■ **What needs to be done**
The required answer is an exact copy of the records below, without pictures.

** Information provided follows **

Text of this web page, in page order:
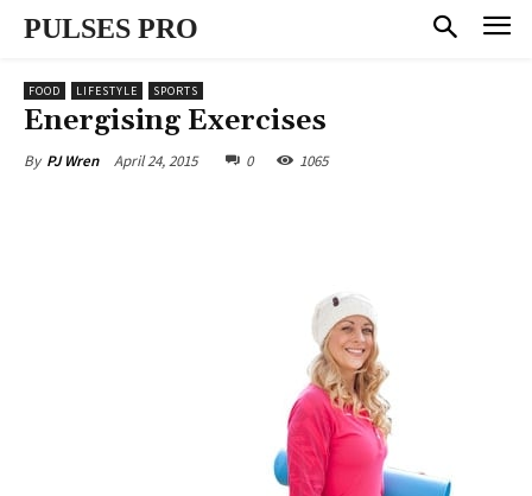
PULSES PRO
FOOD LIFESTYLE SPORTS
Energising Exercises
By PJ Wren April 24, 2015 0 1065
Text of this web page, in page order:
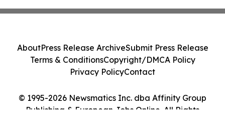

** End of Information provided **

■ **Output of the task**
Text of this web page, in page order:
PULSES PRO
FOOD LIFESTYLE SPORTS
Energising Exercises
By PJ Wren April 24, 2015 0 1065
Text of this web page, in page order:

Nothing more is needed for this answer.